WHAT IS NEEDED:
Reproduce every entry that follows word for word, but omit the images.

RAW DATA:
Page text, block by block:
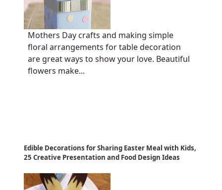
Mothers Day crafts and making simple
floral arrangements for table decoration
are great ways to show your love. Beautiful
flowers make...
Edible Decorations for Sharing Easter Meal with Kids,
25 Creative Presentation and Food Design Ideas
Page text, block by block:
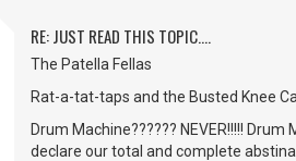
RE: JUST READ THIS TOPIC....
The Patella Fellas
Rat-a-tat-taps and the Busted Knee
Drum Machine?????? NEVER!!!!!
declare our total and complete
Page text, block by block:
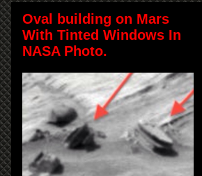
Oval building on Mars
With Tinted Windows In
NASA Photo.
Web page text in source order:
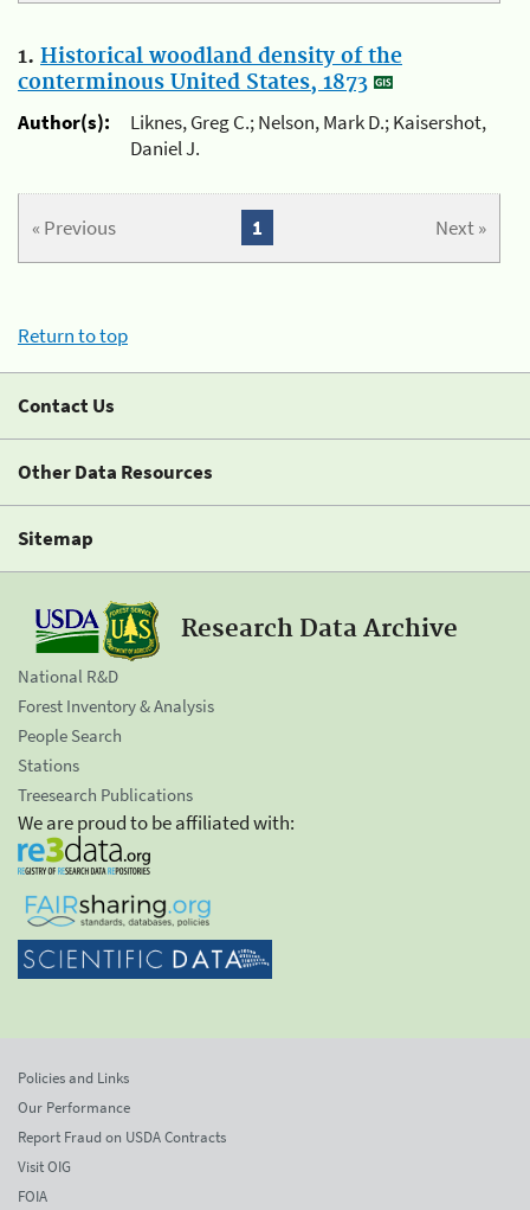
1. Historical woodland density of the
conterminous United States, 1873
Author(s):
Liknes, Greg C.; Nelson, Mark D.; Kaisershot,
Daniel J.
« Previous Next »
1
Return to top
Contact Us
Other Data Resources
Sitemap
Research Data Archive
National R&D
Forest Inventory & Analysis
People Search
Stations
Treesearch Publications
We are proud to be affiliated with:
Policies and Links
Our Performance
Report Fraud on USDA Contracts
Visit OIG
FOIA
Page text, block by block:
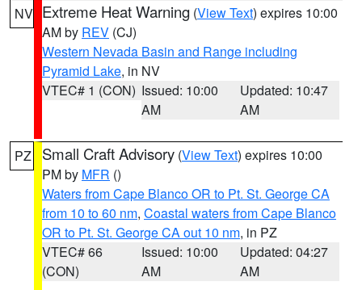
NV Extreme Heat Warning (View Text) expires 10:00
AM by REV (CJ)
Western Nevada Basin and Range including
Pyramid Lake, in NV
VTEC# 1 (CON) Issued: 10:00
AM
Updated: 10:47
AM
PZ Small Craft Advisory (View Text) expires 10:00
PM by MFR ()
Waters from Cape Blanco OR to Pt. St. George CA
from 10 to 60 nm, Coastal waters from Cape Blanco
OR to Pt. St. George CA out 10 nm, in PZ
VTEC# 66
(CON)
Issued: 10:00
AM
Updated: 04:27
AM
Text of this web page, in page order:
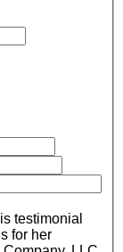
testimonial
for her
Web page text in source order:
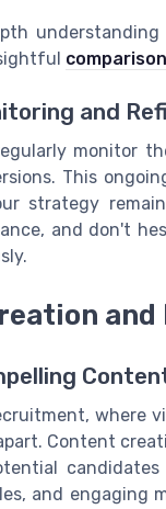
and
monitor
This
strategy
and don't
and
where
Content
and engaging
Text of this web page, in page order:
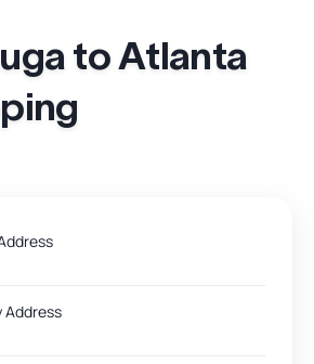
to Atlanta
Address
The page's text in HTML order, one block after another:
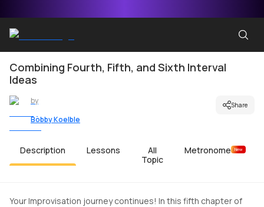
Combining Fourth, Fifth, and Sixth Interval
Ideas
by
Bobby Koelble
Share
Description Lessons
All
Topic
Metronome New
Your Improvisation journey continues! In this fifth chapter of
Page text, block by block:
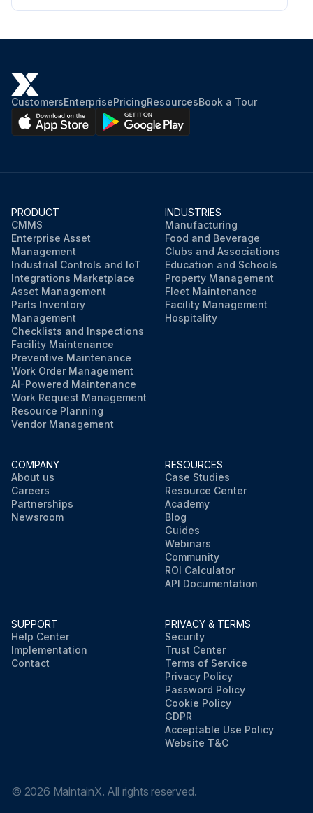
CustomersEnterprisePricingResourcesBook a Tour
PRODUCT
CMMS
Enterprise Asset
Management
Industrial Controls and IoT
Integrations Marketplace
Asset Management
Parts Inventory
Management
Checklists and Inspections
Facility Maintenance
Preventive Maintenance
Work Order Management
AI-Powered Maintenance
Work Request Management
Resource Planning
Vendor Management
INDUSTRIES
Manufacturing
Food and Beverage
Clubs and Associations
Education and Schools
Property Management
Fleet Maintenance
Facility Management
Hospitality
COMPANY
About us
Careers
Partnerships
Newsroom
RESOURCES
Case Studies
Resource Center
Academy
Blog
Guides
Webinars
Community
ROI Calculator
API Documentation
SUPPORT
Help Center
Implementation
Contact
PRIVACY & TERMS
Security
Trust Center
Terms of Service
Privacy Policy
Password Policy
Cookie Policy
GDPR
Acceptable Use Policy
Website T&C
© 2026 MaintainX. All rights reserved.
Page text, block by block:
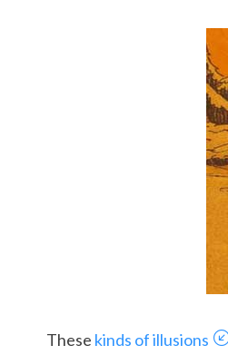
These kinds of illusions
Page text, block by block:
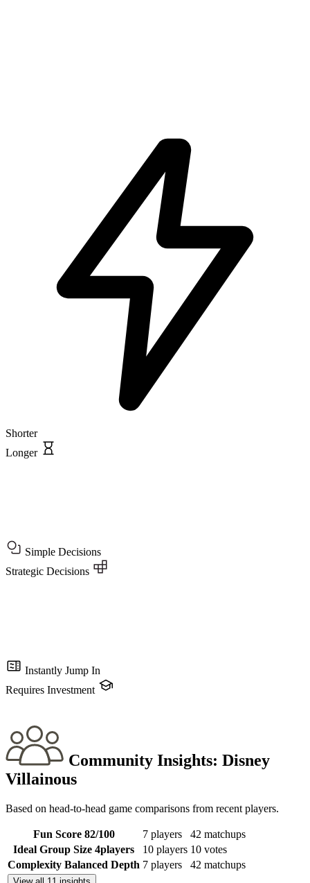
Shorter
Longer
Simple Decisions
Strategic Decisions
Instantly Jump In
Requires Investment
Community Insights: Disney
Villainous
Based on head-to-head game comparisons from recent players.
Fun Score 82/100 7 players
42 matchups
Ideal Group Size 4players 10 players 10 votes
Complexity Balanced Depth 7 players 42 matchups
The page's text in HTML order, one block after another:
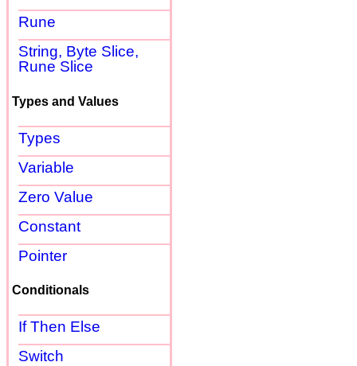
Rune
String, Byte Slice,
Rune Slice
Types and Values
Types
Variable
Zero Value
Constant
Pointer
Conditionals
If Then Else
Switch
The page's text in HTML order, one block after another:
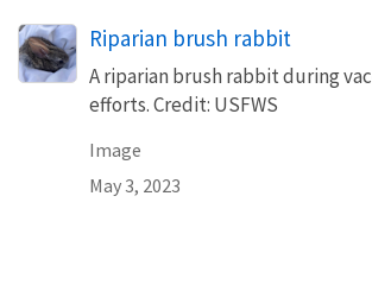
Riparian brush rabbit
A riparian brush rabbit during
efforts. Credit: USFWS
Image
May 3, 2023
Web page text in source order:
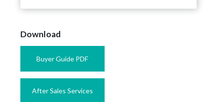
Download
Buyer Guide PDF
After Sales Services
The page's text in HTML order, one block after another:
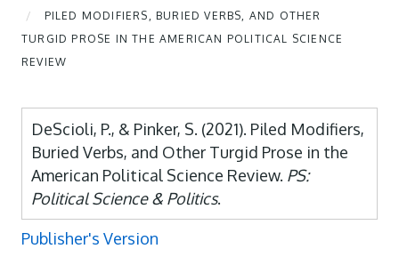
PILED MODIFIERS, BURIED VERBS, AND OTHER
TURGID PROSE IN THE AMERICAN POLITICAL SCIENCE
REVIEW
DeScioli, P., & Pinker, S. (2021). Piled Modifiers,
Buried Verbs, and Other Turgid Prose in the
American Political Science Review. PS:
Political Science & Politics.
Publisher's Version
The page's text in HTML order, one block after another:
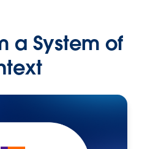
a System of
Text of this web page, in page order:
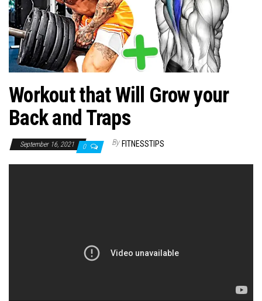
Workout that Will Grow your
Back and Traps
September 16, 2021 0 By FITNESSTIPS
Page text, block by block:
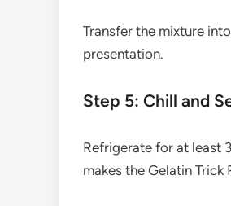
Transfer the mixture
presentation.
Step 5: Chill and
Refrigerate for at least
makes the Gelatin Trick
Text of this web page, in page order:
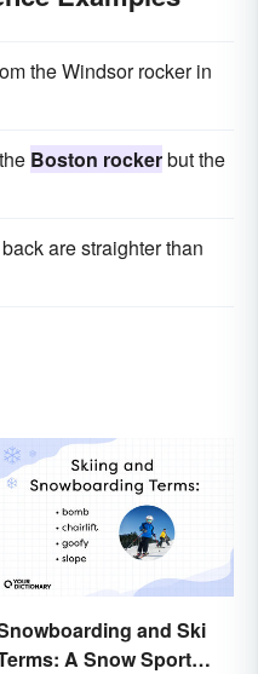
the Windsor rocker in
Boston rockerbut the
are straighter than
and Ski
A Snow Sport

TASK SOLUTION:
Page text, block by block:
Mothers Day crafts and making simple
floral arrangements for table decoration
are great ways to show your love. Beautiful
flowers make...
Edible Decorations for Sharing Easter Meal with Kids,
25 Creative Presentation and Food Design Ideas
Page text, block by block:
RE: JUST READ THIS TOPIC....
The Patella Fellas
Rat-a-tat-taps and the Busted Knee
Drum Machine?????? NEVER!!!!!
declare our total and complete
Page text, block by block:
Oval building on Mars
With Tinted Windows In
NASA Photo.
Web page text in source order:
1. Historical woodland density of the
conterminous United States, 1873
Author(s):
Liknes, Greg C.; Nelson, Mark D.; Kaisershot,
Daniel J.
« Previous Next »
1
Return to top
Contact Us
Other Data Resources
Sitemap
Research Data Archive
National R&D
Forest Inventory & Analysis
People Search
Stations
Treesearch Publications
We are proud to be affiliated with:
Policies and Links
Our Performance
Report Fraud on USDA Contracts
Visit OIG
FOIA
Page text, block by block:
NV Extreme Heat Warning (View Text) expires 10:00
AM by REV (CJ)
Western Nevada Basin and Range including
Pyramid Lake, in NV
VTEC# 1 (CON) Issued: 10:00
AM
Updated: 10:47
AM
PZ Small Craft Advisory (View Text) expires 10:00
PM by MFR ()
Waters from Cape Blanco OR to Pt. St. George CA
from 10 to 60 nm, Coastal waters from Cape Blanco
OR to Pt. St. George CA out 10 nm, in PZ
VTEC# 66
(CON)
Issued: 10:00
AM
Updated: 04:27
AM
Text of this web page, in page order:
testimonial
for her
Web page text in source order:
and
monitor
This
strategy
and don't
and
where
Content
and engaging
Text of this web page, in page order:
to Atlanta
Address
The page's text in HTML order, one block after another:
Combining Fourth, Fifth, and Sixth Interval
Ideas
by
Bobby Koelble
Share
Description Lessons
All
Topic
Metronome New
Your Improvisation journey continues! In this fifth chapter of
Page text, block by block:
CustomersEnterprisePricingResourcesBook a Tour
PRODUCT
CMMS
Enterprise Asset
Management
Industrial Controls and IoT
Integrations Marketplace
Asset Management
Parts Inventory
Management
Checklists and Inspections
Facility Maintenance
Preventive Maintenance
Work Order Management
AI-Powered Maintenance
Work Request Management
Resource Planning
Vendor Management
INDUSTRIES
Manufacturing
Food and Beverage
Clubs and Associations
Education and Schools
Property Management
Fleet Maintenance
Facility Management
Hospitality
COMPANY
About us
Careers
Partnerships
Newsroom
RESOURCES
Case Studies
Resource Center
Academy
Blog
Guides
Webinars
Community
ROI Calculator
API Documentation
SUPPORT
Help Center
Implementation
Contact
PRIVACY & TERMS
Security
Trust Center
Terms of Service
Privacy Policy
Password Policy
Cookie Policy
GDPR
Acceptable Use Policy
Website T&C
© 2026 MaintainX. All rights reserved.
Page text, block by block:
These kinds of illusions
Page text, block by block:
Shorter
Longer
Simple Decisions
Strategic Decisions
Instantly Jump In
Requires Investment
Community Insights: Disney
Villainous
Based on head-to-head game comparisons from recent players.
Fun Score 82/100 7 players
42 matchups
Ideal Group Size 4players 10 players 10 votes
Complexity Balanced Depth 7 players 42 matchups
The page's text in HTML order, one block after another:
Rune
String, Byte Slice,
Rune Slice
Types and Values
Types
Variable
Zero Value
Constant
Pointer
Conditionals
If Then Else
Switch
The page's text in HTML order, one block after another:
Riparian brush rabbit
A riparian brush rabbit during
efforts. Credit: USFWS
Image
May 3, 2023
Web page text in source order:
Download
Buyer Guide PDF
After Sales Services
The page's text in HTML order, one block after another:
PILED MODIFIERS, BURIED VERBS, AND OTHER
TURGID PROSE IN THE AMERICAN POLITICAL SCIENCE
REVIEW
DeScioli, P., & Pinker, S. (2021). Piled Modifiers,
Buried Verbs, and Other Turgid Prose in the
American Political Science Review. PS:
Political Science & Politics.
Publisher's Version
The page's text in HTML order, one block after another:
a System of
Text of this web page, in page order:
Workout that Will Grow your
Back and Traps
September 16, 2021 0 By FITNESSTIPS
Page text, block by block:
Transfer the mixture
presentation.
Step 5: Chill and
Refrigerate for at least
makes the Gelatin Trick
Text of this web page, in page order:
the Windsor rocker in
Boston rockerbut the
are straighter than
and Ski
A Snow Sport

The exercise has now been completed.